I must agree with what Frederik said. rdiff-backup works just fine
when rsync works just fine, ie when you don't need a backup except for
stupid user deletion of files. When real bad things happen,
rdiff-backup doesn't handle any errors. File I/O error? The whole
backup fails, and I get zillions of errors on checking the
incrementals. I had at some time a very bad filesystem issue which
scared the kernel whenever I was trying to access a file, Linux just
killing the process. Of course this never had happened to me in the
last 10 years of Unix administration, but it happened a few months
ago, and again, no backup for a few days until I figured it out, and
no way to recover the incrementals.
Running rdiff-backup and having it fail because of an I/O error is
just not acceptable for a backup system. Of course, as long as
everything works fine, no problem. But for real life situations, the
ones you really need a backup, the total absence of error management
in rdiff-backup is a killer.
rdiff-backup is very nice and user friendly, has many features, but it
should really be more fault tolerant.
Cheers,
--
Xavier

On 6/26/07, Charles Duffy <address@hidden> wrote:
Frederik wrote:
> Yes, it's normal that it fails in these cases. But it's not normal
> that it is not able to recover from it without removing all
> increments. For example, in case of corruption, it should ignore all
> corrupted files, but it should not completely prevent creating new
> backups or prevent restoring correct backups.

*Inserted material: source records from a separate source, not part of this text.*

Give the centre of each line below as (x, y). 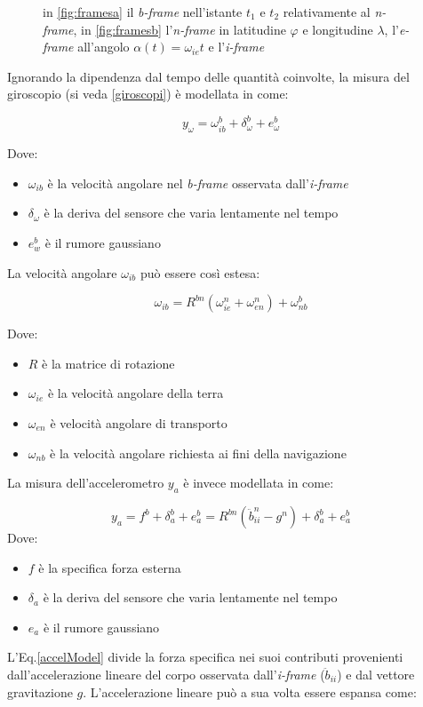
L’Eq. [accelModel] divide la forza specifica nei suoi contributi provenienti (205, 657)
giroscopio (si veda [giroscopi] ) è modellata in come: (148, 94)
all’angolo (104, 47)
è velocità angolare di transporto (139, 423)
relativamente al (327, 12)
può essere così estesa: (200, 272)
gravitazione (40, 691)
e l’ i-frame (236, 47)
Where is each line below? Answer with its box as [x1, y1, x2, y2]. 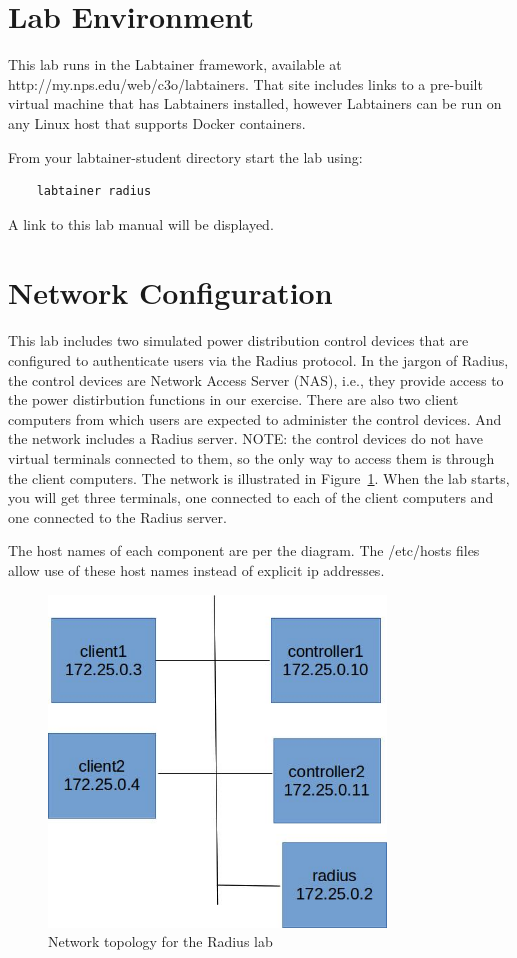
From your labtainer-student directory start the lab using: [8, 146, 363, 167]
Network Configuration [8, 272, 333, 313]
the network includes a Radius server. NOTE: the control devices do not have [8, 428, 483, 449]
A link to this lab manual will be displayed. [8, 213, 274, 234]
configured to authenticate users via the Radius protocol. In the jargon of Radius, [8, 350, 509, 370]
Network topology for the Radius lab [48, 931, 273, 952]
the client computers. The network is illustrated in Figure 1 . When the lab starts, [8, 467, 510, 488]
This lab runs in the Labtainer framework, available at [8, 54, 342, 75]
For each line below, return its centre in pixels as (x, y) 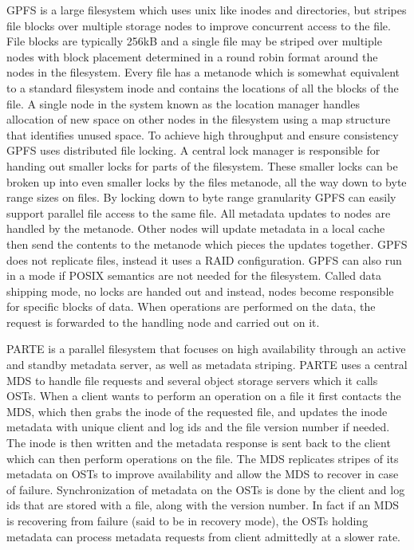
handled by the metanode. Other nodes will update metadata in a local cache (196, 228)
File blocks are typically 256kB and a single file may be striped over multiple (194, 41)
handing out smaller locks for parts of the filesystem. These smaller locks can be (202, 165)
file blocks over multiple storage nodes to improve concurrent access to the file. (199, 25)
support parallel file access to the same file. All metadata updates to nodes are (199, 212)
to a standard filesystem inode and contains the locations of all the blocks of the (203, 87)
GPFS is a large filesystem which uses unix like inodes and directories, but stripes (207, 10)
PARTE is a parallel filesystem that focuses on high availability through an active (206, 349)
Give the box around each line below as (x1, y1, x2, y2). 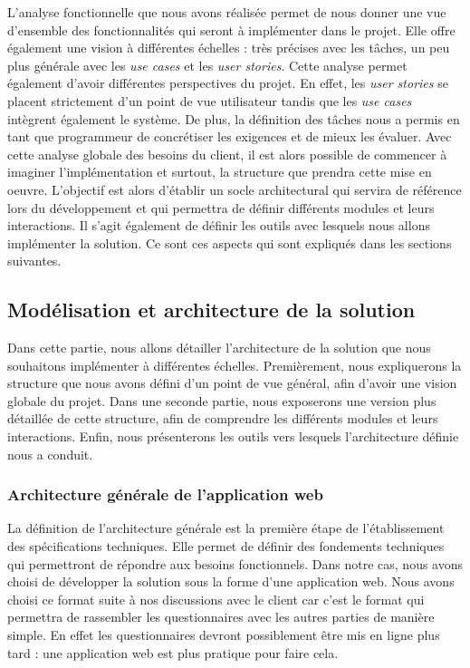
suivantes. (7, 251, 62, 270)
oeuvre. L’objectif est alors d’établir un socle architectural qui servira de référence (7, 179, 462, 198)
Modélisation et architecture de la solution (7, 295, 416, 324)
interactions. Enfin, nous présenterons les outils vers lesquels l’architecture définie (7, 427, 459, 446)
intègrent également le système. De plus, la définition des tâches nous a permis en (7, 109, 460, 128)
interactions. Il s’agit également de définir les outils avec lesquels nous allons (7, 216, 430, 235)
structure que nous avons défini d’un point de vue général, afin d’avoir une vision (7, 373, 457, 392)
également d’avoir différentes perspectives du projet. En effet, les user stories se (7, 73, 448, 92)
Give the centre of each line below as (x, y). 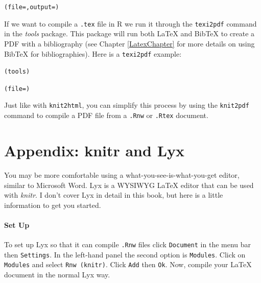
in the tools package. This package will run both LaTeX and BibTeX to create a (129, 33)
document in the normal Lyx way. (57, 275)
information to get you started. (53, 205)
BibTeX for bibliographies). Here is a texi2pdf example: (93, 53)
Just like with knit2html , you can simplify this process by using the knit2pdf (127, 105)
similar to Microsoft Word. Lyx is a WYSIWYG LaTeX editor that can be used (129, 185)
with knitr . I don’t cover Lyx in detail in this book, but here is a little (114, 195)
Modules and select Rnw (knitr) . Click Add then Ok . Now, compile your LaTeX (128, 264)
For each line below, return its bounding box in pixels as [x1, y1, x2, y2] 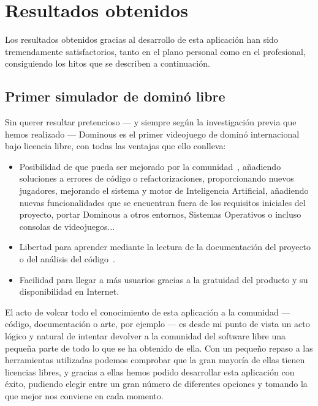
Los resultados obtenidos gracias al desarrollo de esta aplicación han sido [5, 33, 278, 46]
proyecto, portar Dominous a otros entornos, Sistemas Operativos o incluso [19, 208, 301, 221]
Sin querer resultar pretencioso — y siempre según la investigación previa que [5, 116, 297, 128]
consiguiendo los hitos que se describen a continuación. [5, 57, 210, 70]
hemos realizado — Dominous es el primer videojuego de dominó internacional [5, 127, 300, 140]
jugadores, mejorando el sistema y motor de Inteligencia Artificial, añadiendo [19, 184, 309, 197]
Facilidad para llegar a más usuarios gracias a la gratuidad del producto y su [19, 273, 308, 286]
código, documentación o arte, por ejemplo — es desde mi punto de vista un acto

Now it seems all
> rdiff-backup operations are completely blocked until you manually
> remove all increments, even of files which are not corrupted. This is
> unacceptable for me. I had never such experiences with Bacula.
>
And I've never had such experiences with rdiff-backup -- and I have a
very large number of servers using it on a nightly basis, and my backup
server has run out of space (or had filesystem corruption) more than
once. Are you sure that you're using it correctly?

Does --check-destination-dir remove increments on you, or do you get
some kind of error even after using --check-destination-dir?